### What the task requires
Pull every line that includes the word "Questions" from the data.

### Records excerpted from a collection
━━━━━━━━━━━━━━━━━━━━━━━━━━━━━━
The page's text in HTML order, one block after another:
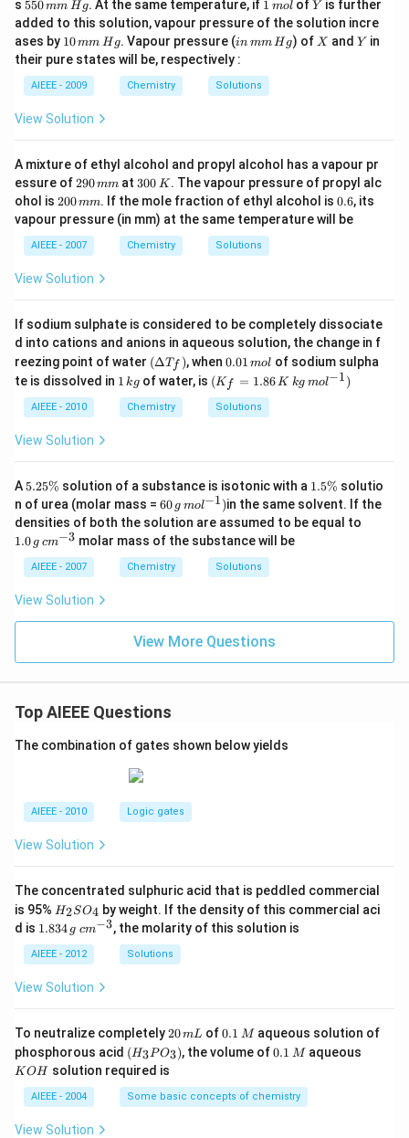
\,
K
m
ol
m
ol
\,
s
5
0
\,
m
m
\,
g
550mm H g. At the same temperature, if
\,
m
ol
1 molof Y is further
added to this solution, vapour pressure of the solution incre
ases by 1
0
\,
m
m
H
10mm H g. Vapour pressure (in
\,
m
m
\,
in mmH g) of X
X and Y
Y in
their pure states will be, respectively :
AIEEE - 2009 Chemistry Solutions
View Solution
A mixture of ethyl alcohol and propyl alcohol has a vapour pr
essure of2
0
\,
m
m
290mm at3
0
0
\,
K
300 K. The vapour pressure of propyl alc
ohol is 2
0
0
\,
m
m
200mm. If the mole fraction of ethyl alcohol is0.
6
0.6, its
vapour pressure (in mm) at the same temperature will be
AIEEE - 2007 Chemistry Solutions
View Solution
If sodium sulphate is considered to be completely dissociate
d into cations and anions in aqueous solution, the change in f
reezing point of water \lef
t
(\D
elta
T_
(ΔTf ), when 0.
0
1
\,
m
0.01 mol of sodium sulpha
te is dissolved in 1
g
1 kg of water, is (K
_f
=
1.8
kg
\,
mo
l^
{-
(Kf = 1.86K kg mol−1)
AIEEE - 2010 Chemistry Solutions
View Solution
A 5
.2
5
\
%
5.25% solution of a substance is isotonic with a 1.
5
\
%
1.5% solutio
n of urea (molar mass = 60
\,g
\,
mo
l^
{-
60 g mol−1)in the same solvent. If the
densities of both the solution are assumed to be equal to
^
1.0 g cm−3 molar mass of the substance will be
AIEEE - 2007 Chemistry Solutions
View Solution
View More Questions
Top AIEEE Questions
The combination of gates shown below yields
AIEEE - 2010 Logic gates
View Solution
The concentrated sulphuric acid that is peddled commercial
is 95% H
_
2
S
O
4
H2SO4 by weight. If the density of this commercial aci
d is 1.
3
4
\,
1.834 g c
^
{-
3}
cm−3, the molarity of this solution is
AIEEE - 2012 Solutions
View Solution
To neutralize completely2
0
\,
m
L
20mL of0.
1
\,
0.1 M aqueous solution of
phosphorous acid (H
_3
P
O
_
(H3 PO3), the volume of0.
M
0.1 M aqueous
KOH solution required is
AIEEE - 2004 Some basic concepts of chemistry
View Solution
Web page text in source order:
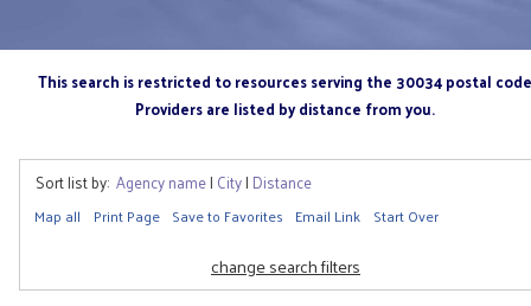
This search is restricted to resources serving the 30034 postal code
Providers are listed by distance from you.
Sort list by: Agency name| City| Distance
Map all Print Page Save to Favorites Email Link Start Over
change search filters
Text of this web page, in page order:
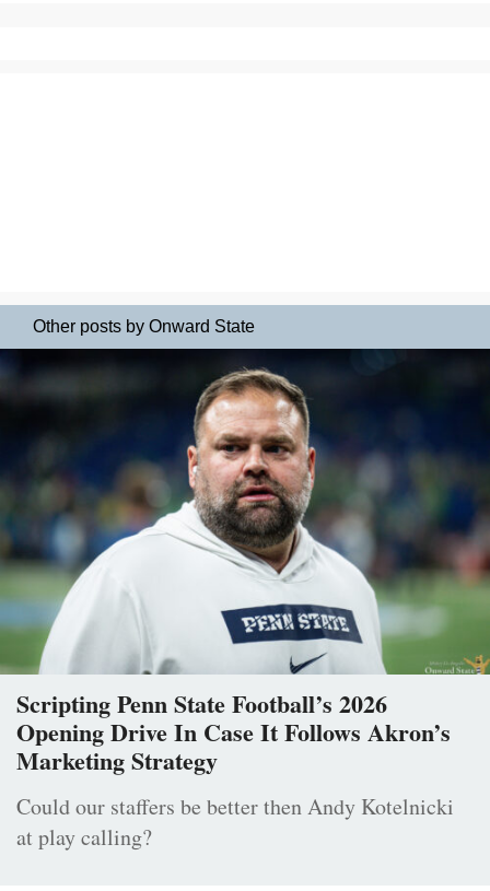
Other posts by Onward State
Scripting Penn State Football’s 2026
Opening Drive In Case It Follows Akron’s
Marketing Strategy
Could our staffers be better then Andy Kotelnicki
at play calling?
━━━━━━━━━━━━━━━━━━━━━━━━━━━━━━
### Solved problem
View More Questions
Top AIEEE Questions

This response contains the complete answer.